The dashboard does NOT open its own Telegram connection. Instead, the backend writes new dashboard-detected warnings to a small append-only log that the existing watchdog tails.

  • Path: /var/log/hermes-dashboard-warnings.log (root-writeable; world- readable so both watchdogs can tail).
  • Format: one line per warning, RFC3339-ish timestamp + severity token + message — same shape as hermes-health-watchdog.log. Reuse the parser in backend/src/modules/hermes-telemetry/repository.ts:WATCHDOG_LINE.
  • Routing: each line carries an explicit instance=<vijay|bheem|all> tag so the watchdog knows which Telegram bot to use. instance=all posts to both chats (cross-cutting).
  • De-dup: the dashboard backend keeps a 1h in-memory hash of recent warnings and only appends each one once. Restart resets the hash — that's fine; an alert reappearing post-restart is signal, not noise.

TASKS:

  1. Backend hook (small):

    • Add lib/dashboard-alerts.ts that exposes appendDashboardWarning({ severity, instance, message }). Internals: append + dedup hash. Tests should mock fs.promises.appendFile.
    • Wire it into getHermesOpsSnapshot() so each new warning in snapshot.warnings (only the ones not in the dedup hash) is written out. Same wiring on getHermesTelemetrySnapshot() for warnings and watchdog.alerts of severity critical.
    • Gate the file-write behind an env flag HERMES_DASHBOARD_ALERT_LOG pointing at the path so dev/CI doesn't try to write to /var/log.
    • Unit-test: appendDashboardWarning de-dups within the window, expires, and writes the right line format. Add to the coverage gate.
  2. Watchdog tail-extension (VM ops):

    • Modify both watchdog scripts (root + Uma's mirror) to ALSO tail the new dashboard-warnings log. Filter by instance= tag — root's watchdog only acts on instance=vijay or instance=all; Uma's only on instance=bheem or instance=all.
    • Forward each parsed line into the existing Telegram delivery (same format / same numbered-emoji convention). Silent on no-new-lines.
  3. Approval-prompt + media validation (the two unchecked v1 items):

    • Pick a Telegram approval-required action that already exists in the watchdog (e.g. "restart degraded gateway"). Confirm the inline / buttons land, the callback hits the watchdog, and the action runs.
    • Confirm the watchdog can deliver a small file (e.g. last 200 lines of a log) when an alert says "investigate", and that the file lands as a Telegram document, not a truncated message.
    • Document both flows in docs/hermes-operations.md under "Telegram Notification Convention" so anyone reading it knows what's wired.
  4. End-to-end test:

    • From the dashboard, trigger a transient warning (e.g. stop a non- critical timer for 30 seconds).
    • Confirm the right Telegram chat receives one alert (numbered-emoji formatted) and one recovery message when the timer comes back. The OTHER chat must stay silent.
    • Repeat for Bheem.
    • Repeat with instance=all (cross-cutting) and confirm BOTH chats receive the alert.

GUARDRAILS:

  • Bot tokens never go in repo files. They live in ~<user>/.config/hermes/ telegram mode 600, owned by the right user.
  • The dashboard backend only WRITES to the alert log. It must NOT call Telegram directly (that would split the delivery path and create two places where rate limits / token rotation matter).
  • Don't emit chatty health pings — silent-on-success is the rule.
  • Numbered-emoji convention is mandatory for completion-update messages (1, 2, …); see docs/hermes-operations.md.

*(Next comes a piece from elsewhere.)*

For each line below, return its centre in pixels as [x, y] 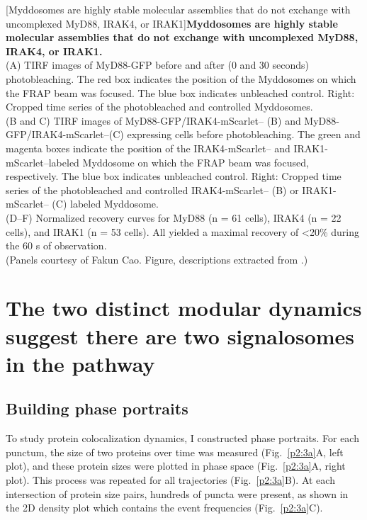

REPORTING: When finished, report:

  • Diff of lib/dashboard-alerts.ts and the wiring sites.
  • Output of tail -20 /var/log/hermes-dashboard-warnings.log after the end-to-end test.
  • Screenshots / chat-export of the test alerts in both Telegram chats (sanitized).
  • Updated docs/hermes-operations.md "Telegram Notification Convention" section with the wired approval + media flows.

DEFINITION OF DONE:

  • Dashboard-detected warnings reach the right Telegram chat per instance.
  • Recoveries reach the same chat.
  • Approval prompt + file delivery validated end-to-end.
  • Numbered-emoji convention preserved.
  • Operator (you) ticks the corresponding Phase 8 roadmap checkboxes.